Data to process:
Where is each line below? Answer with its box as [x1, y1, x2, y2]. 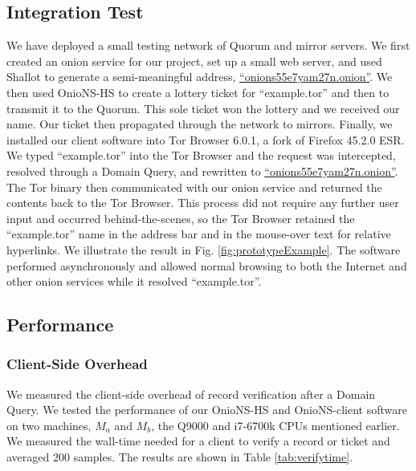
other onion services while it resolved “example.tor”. [6, 273, 262, 290]
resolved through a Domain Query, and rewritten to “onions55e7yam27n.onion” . [6, 162, 398, 179]
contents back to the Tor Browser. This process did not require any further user [6, 194, 399, 211]
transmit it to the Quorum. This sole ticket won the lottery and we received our [6, 99, 400, 116]
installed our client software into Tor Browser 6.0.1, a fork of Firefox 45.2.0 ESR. [6, 131, 405, 148]
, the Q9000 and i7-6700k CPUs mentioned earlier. [151, 416, 400, 433]
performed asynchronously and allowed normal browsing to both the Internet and [6, 257, 407, 274]
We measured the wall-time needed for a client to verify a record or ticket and [6, 432, 390, 449]
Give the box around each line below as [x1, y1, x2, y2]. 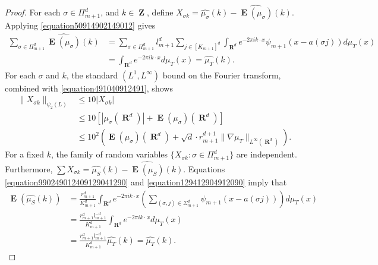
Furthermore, [5, 162, 53, 175]
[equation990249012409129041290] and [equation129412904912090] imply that [5, 175, 287, 188]
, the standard [66, 68, 118, 81]
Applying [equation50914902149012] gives [5, 19, 156, 31]
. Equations [183, 162, 225, 175]
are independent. [236, 148, 297, 160]
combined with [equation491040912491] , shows [5, 81, 173, 94]
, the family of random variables [51, 148, 168, 160]
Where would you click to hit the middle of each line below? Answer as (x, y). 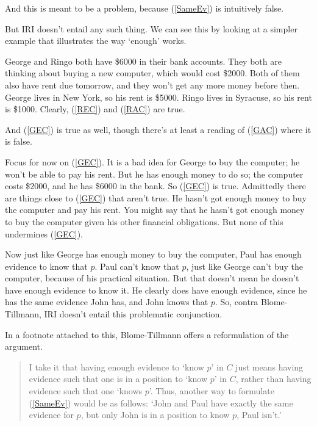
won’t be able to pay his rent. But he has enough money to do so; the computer (154, 174)
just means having (269, 366)
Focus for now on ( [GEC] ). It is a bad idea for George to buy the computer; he (152, 161)
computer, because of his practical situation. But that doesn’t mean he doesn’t (152, 278)
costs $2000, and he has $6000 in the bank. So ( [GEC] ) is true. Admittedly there (155, 186)
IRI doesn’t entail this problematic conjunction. (133, 314)
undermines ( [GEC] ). (44, 233)
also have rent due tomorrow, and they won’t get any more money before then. (152, 85)
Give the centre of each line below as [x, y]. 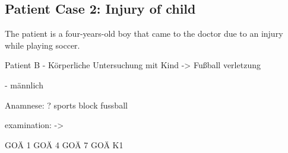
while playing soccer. [42, 45]
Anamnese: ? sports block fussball [66, 105]
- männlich [24, 85]
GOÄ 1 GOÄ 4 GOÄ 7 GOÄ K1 [64, 144]
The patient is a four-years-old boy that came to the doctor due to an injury [144, 34]
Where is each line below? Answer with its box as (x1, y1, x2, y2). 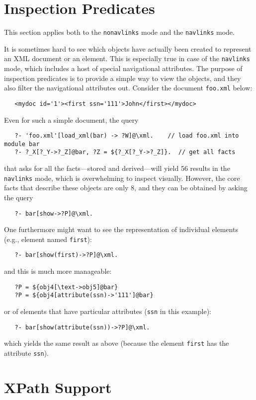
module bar (4, 140, 40, 148)
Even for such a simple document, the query (4, 114, 139, 125)
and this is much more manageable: (4, 266, 112, 276)
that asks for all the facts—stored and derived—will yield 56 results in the (4, 163, 230, 173)
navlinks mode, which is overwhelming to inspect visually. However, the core (4, 172, 240, 183)
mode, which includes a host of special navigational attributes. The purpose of (4, 63, 243, 74)
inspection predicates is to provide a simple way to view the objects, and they (4, 73, 241, 83)
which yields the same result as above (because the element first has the (4, 338, 229, 348)
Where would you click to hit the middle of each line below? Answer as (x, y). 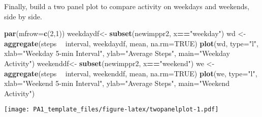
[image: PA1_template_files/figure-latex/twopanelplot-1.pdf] (111, 110)
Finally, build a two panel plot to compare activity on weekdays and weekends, (127, 6)
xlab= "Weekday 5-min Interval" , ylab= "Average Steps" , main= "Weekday (117, 53)
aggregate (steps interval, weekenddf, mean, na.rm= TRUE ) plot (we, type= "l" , (131, 73)
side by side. (23, 16)
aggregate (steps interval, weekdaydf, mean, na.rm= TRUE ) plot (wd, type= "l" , (131, 43)
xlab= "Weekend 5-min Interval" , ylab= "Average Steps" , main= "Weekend (117, 83)
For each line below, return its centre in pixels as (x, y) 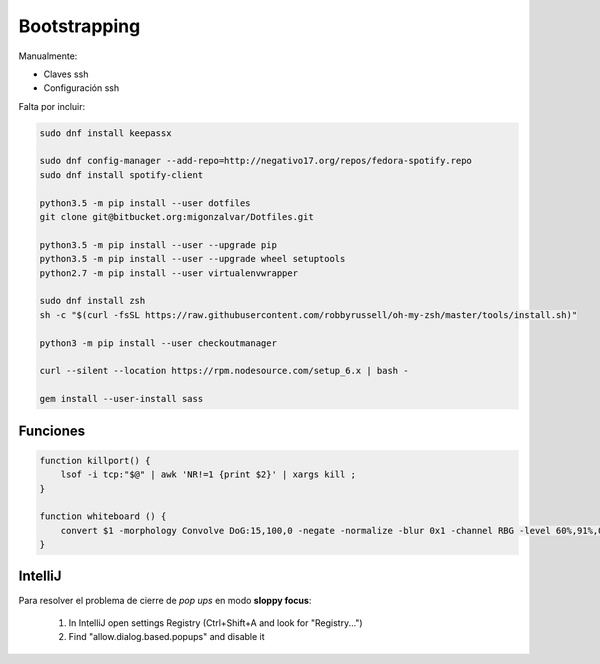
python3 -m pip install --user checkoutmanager (158, 343)
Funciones (52, 430)
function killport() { (95, 460)
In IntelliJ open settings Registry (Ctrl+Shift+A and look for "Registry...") (216, 622)
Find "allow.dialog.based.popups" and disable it (166, 637)
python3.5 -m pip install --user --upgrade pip (158, 244)
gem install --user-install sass (121, 399)
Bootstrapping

Task requirements: I would like the data above transcribed exactly, with its pictures left out.

Answer section:
Where is each line below? Answer with its box as [x1, y1, x2, y2]. 
other onion services while it resolved “example.tor”. [6, 273, 262, 290]
resolved through a Domain Query, and rewritten to “onions55e7yam27n.onion” . [6, 162, 398, 179]
contents back to the Tor Browser. This process did not require any further user [6, 194, 399, 211]
transmit it to the Quorum. This sole ticket won the lottery and we received our [6, 99, 400, 116]
installed our client software into Tor Browser 6.0.1, a fork of Firefox 45.2.0 ESR. [6, 131, 405, 148]
, the Q9000 and i7-6700k CPUs mentioned earlier. [151, 416, 400, 433]
performed asynchronously and allowed normal browsing to both the Internet and [6, 257, 407, 274]
We measured the wall-time needed for a client to verify a record or ticket and [6, 432, 390, 449]
Give the box around each line below as [x1, y1, x2, y2]. 
Furthermore, [5, 162, 53, 175]
[equation990249012409129041290] and [equation129412904912090] imply that [5, 175, 287, 188]
, the standard [66, 68, 118, 81]
Applying [equation50914902149012] gives [5, 19, 156, 31]
. Equations [183, 162, 225, 175]
are independent. [236, 148, 297, 160]
combined with [equation491040912491] , shows [5, 81, 173, 94]
, the family of random variables [51, 148, 168, 160]
Where would you click to hit the middle of each line below? Answer as (x, y). 
won’t be able to pay his rent. But he has enough money to do so; the computer (154, 174)
just means having (269, 366)
Focus for now on ( [GEC] ). It is a bad idea for George to buy the computer; he (152, 161)
computer, because of his practical situation. But that doesn’t mean he doesn’t (152, 278)
costs $2000, and he has $6000 in the bank. So ( [GEC] ) is true. Admittedly there (155, 186)
IRI doesn’t entail this problematic conjunction. (133, 314)
undermines ( [GEC] ). (44, 233)
also have rent due tomorrow, and they won’t get any more money before then. (152, 85)
Give the centre of each line below as [x, y]. 
while playing soccer. [42, 45]
Anamnese: ? sports block fussball [66, 105]
- männlich [24, 85]
GOÄ 1 GOÄ 4 GOÄ 7 GOÄ K1 [64, 144]
The patient is a four-years-old boy that came to the doctor due to an injury [144, 34]
Where is each line below? Answer with its box as (x1, y1, x2, y2). 
module bar (4, 140, 40, 148)
Even for such a simple document, the query (4, 114, 139, 125)
and this is much more manageable: (4, 266, 112, 276)
that asks for all the facts—stored and derived—will yield 56 results in the (4, 163, 230, 173)
navlinks mode, which is overwhelming to inspect visually. However, the core (4, 172, 240, 183)
mode, which includes a host of special navigational attributes. The purpose of (4, 63, 243, 74)
inspection predicates is to provide a simple way to view the objects, and they (4, 73, 241, 83)
which yields the same result as above (because the element first has the (4, 338, 229, 348)
Where would you click to hit the middle of each line below? Answer as (x, y). 
[image: PA1_template_files/figure-latex/twopanelplot-1.pdf] (111, 110)
Finally, build a two panel plot to compare activity on weekdays and weekends, (127, 6)
xlab= "Weekday 5-min Interval" , ylab= "Average Steps" , main= "Weekday (117, 53)
aggregate (steps interval, weekenddf, mean, na.rm= TRUE ) plot (we, type= "l" , (131, 73)
side by side. (23, 16)
aggregate (steps interval, weekdaydf, mean, na.rm= TRUE ) plot (wd, type= "l" , (131, 43)
xlab= "Weekend 5-min Interval" , ylab= "Average Steps" , main= "Weekend (117, 83)
For each line below, return its centre in pixels as (x, y) 
python3 -m pip install --user checkoutmanager (158, 343)
Funciones (52, 430)
function killport() { (95, 460)
In IntelliJ open settings Registry (Ctrl+Shift+A and look for "Registry...") (216, 622)
Find "allow.dialog.based.popups" and disable it (166, 637)
python3.5 -m pip install --user --upgrade pip (158, 244)
gem install --user-install sass (121, 399)
Bootstrapping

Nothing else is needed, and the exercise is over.